[Exercise requirements] Only the pictures are to be dropped; return all other data below exactly.

[Supplied material]
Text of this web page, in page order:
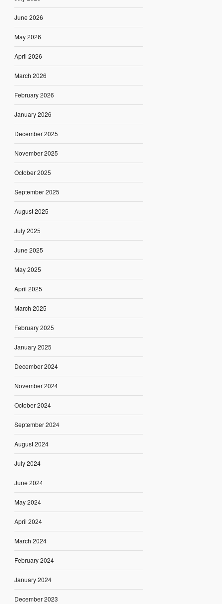
June 2026
May 2026
April 2026
March 2026
February 2026
January 2026
December 2025
November 2025
October 2025
September 2025
August 2025
July 2025
June 2025
May 2025
April 2025
March 2025
February 2025
January 2025
December 2024
November 2024
October 2024
September 2024
August 2024
July 2024
June 2024
May 2024
April 2024
March 2024
February 2024
January 2024
December 2023
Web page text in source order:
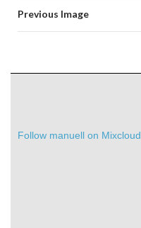
Previous Image
Follow manuell on Mixcloud
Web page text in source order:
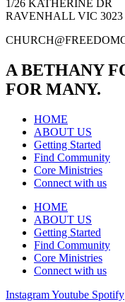
1/26 KATHERINE DR
RAVENHALL VIC 3023
A BETHANY
FOR MANY.
HOME
ABOUT US
Getting Started
Find Community
Core Ministries
Connect with us
HOME
ABOUT US
Getting Started
Find Community
Core Ministries
Connect with us
InstagramYoutube Spotify
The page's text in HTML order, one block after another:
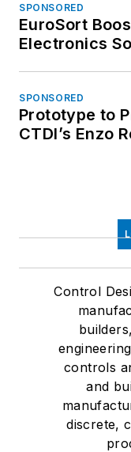
SPONSORED
EuroSort
Electronics
SPONSORED
Prototype to
CTDI’s Enzo
Control
controls
and
discrete,
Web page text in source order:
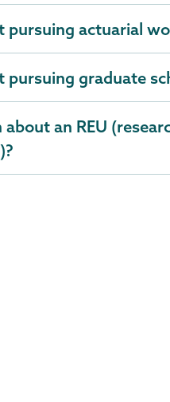
pursuing actuarial
pursuing graduate
an REU
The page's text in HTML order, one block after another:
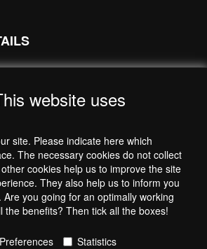
website uses
site. Please indicate here which
The necessary cookies do not collect
cookies help us to improve the site
They also help us to inform you
you going for an optimally working
the benefits? Then tick all the boxes!
Preferences Statistics
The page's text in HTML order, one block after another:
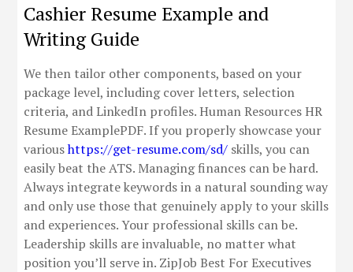
Cashier Resume Example and
Writing Guide
We then tailor other components, based on your
package level, including cover letters, selection
criteria, and LinkedIn profiles. Human Resources HR
Resume ExamplePDF. If you properly showcase your
varioushttps://get-resume.com/sd/ skills, you can
easily beat the ATS. Managing finances can be hard.
Always integrate keywords in a natural sounding way
and only use those that genuinely apply to your skills
and experiences. Your professional skills can be.
Leadership skills are invaluable, no matter what
position you’ll serve in. ZipJob Best For Executives
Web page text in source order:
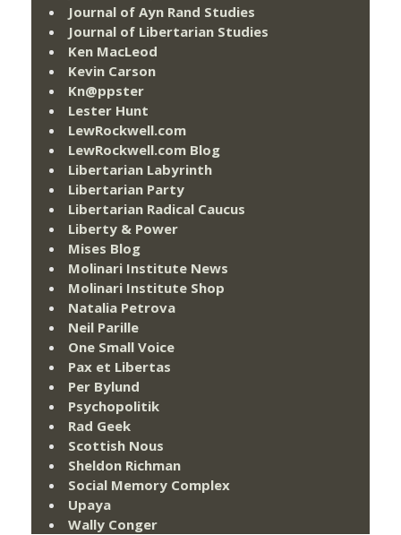
Journal of Ayn Rand Studies
Journal of Libertarian Studies
Ken MacLeod
Kevin Carson
Kn@ppster
Lester Hunt
LewRockwell.com
LewRockwell.com Blog
Libertarian Labyrinth
Libertarian Party
Libertarian Radical Caucus
Liberty & Power
Mises Blog
Molinari Institute News
Molinari Institute Shop
Natalia Petrova
Neil Parille
One Small Voice
Pax et Libertas
Per Bylund
Psychopolitik
Rad Geek
Scottish Nous
Sheldon Richman
Social Memory Complex
Upaya
Wally Conger
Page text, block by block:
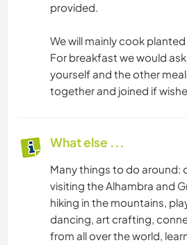
provided.
We will mainly cook
For breakfast we would
yourself and the other
together and joined if
What else ...
Many things to do around:
visiting the Alhambra and
hiking in the mountains,
dancing, art crafting,
from all over the world,
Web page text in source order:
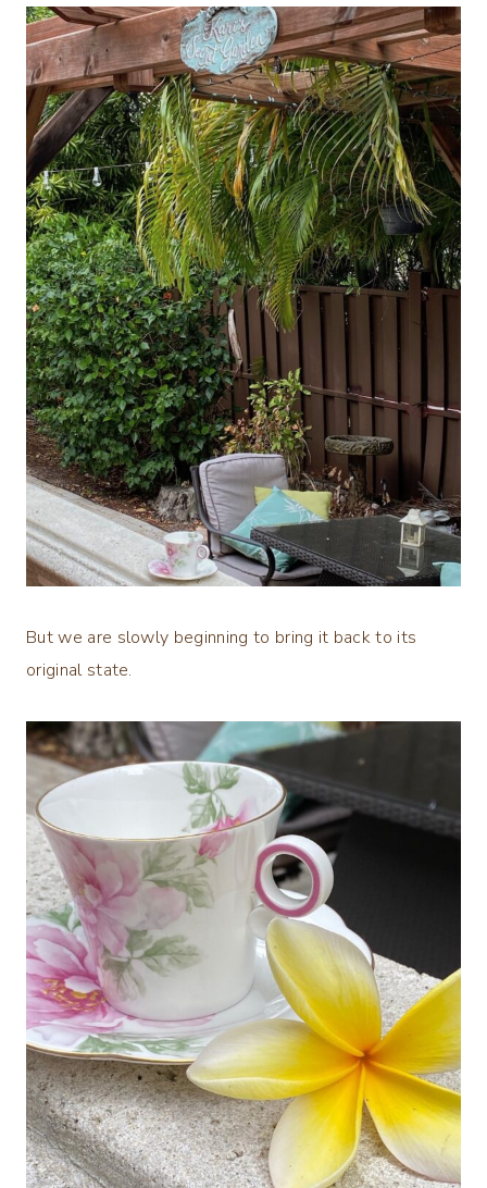
But we are slowly beginning to bring it back to its
original state.
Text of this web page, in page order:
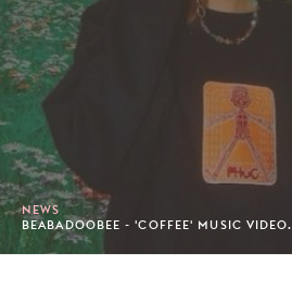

[Result below]
Text of this web page, in page order:
June 2026
May 2026
April 2026
March 2026
February 2026
January 2026
December 2025
November 2025
October 2025
September 2025
August 2025
July 2025
June 2025
May 2025
April 2025
March 2025
February 2025
January 2025
December 2024
November 2024
October 2024
September 2024
August 2024
July 2024
June 2024
May 2024
April 2024
March 2024
February 2024
January 2024
December 2023
Web page text in source order:
Previous Image
Follow manuell on Mixcloud
Web page text in source order:
1/26 KATHERINE DR
RAVENHALL VIC 3023
A BETHANY
FOR MANY.
HOME
ABOUT US
Getting Started
Find Community
Core Ministries
Connect with us
HOME
ABOUT US
Getting Started
Find Community
Core Ministries
Connect with us
InstagramYoutube Spotify
The page's text in HTML order, one block after another:
SPONSORED
EuroSort
Electronics
SPONSORED
Prototype to
CTDI’s Enzo
Control
controls
and
discrete,
Web page text in source order:
pursuing actuarial
pursuing graduate
an REU
The page's text in HTML order, one block after another:
website uses
site. Please indicate here which
The necessary cookies do not collect
cookies help us to improve the site
They also help us to inform you
you going for an optimally working
the benefits? Then tick all the boxes!
Preferences Statistics
The page's text in HTML order, one block after another:
Cashier Resume Example and
Writing Guide
We then tailor other components, based on your
package level, including cover letters, selection
criteria, and LinkedIn profiles. Human Resources HR
Resume ExamplePDF. If you properly showcase your
varioushttps://get-resume.com/sd/ skills, you can
easily beat the ATS. Managing finances can be hard.
Always integrate keywords in a natural sounding way
and only use those that genuinely apply to your skills
and experiences. Your professional skills can be.
Leadership skills are invaluable, no matter what
position you’ll serve in. ZipJob Best For Executives
Web page text in source order:
Journal of Ayn Rand Studies
Journal of Libertarian Studies
Ken MacLeod
Kevin Carson
Kn@ppster
Lester Hunt
LewRockwell.com
LewRockwell.com Blog
Libertarian Labyrinth
Libertarian Party
Libertarian Radical Caucus
Liberty & Power
Mises Blog
Molinari Institute News
Molinari Institute Shop
Natalia Petrova
Neil Parille
One Small Voice
Pax et Libertas
Per Bylund
Psychopolitik
Rad Geek
Scottish Nous
Sheldon Richman
Social Memory Complex
Upaya
Wally Conger
Page text, block by block:
provided.
We will mainly cook
For breakfast we would
yourself and the other
together and joined if
What else ...
Many things to do around:
visiting the Alhambra and
hiking in the mountains,
dancing, art crafting,
from all over the world,
Web page text in source order:
But we are slowly beginning to bring it back to its
original state.
Text of this web page, in page order:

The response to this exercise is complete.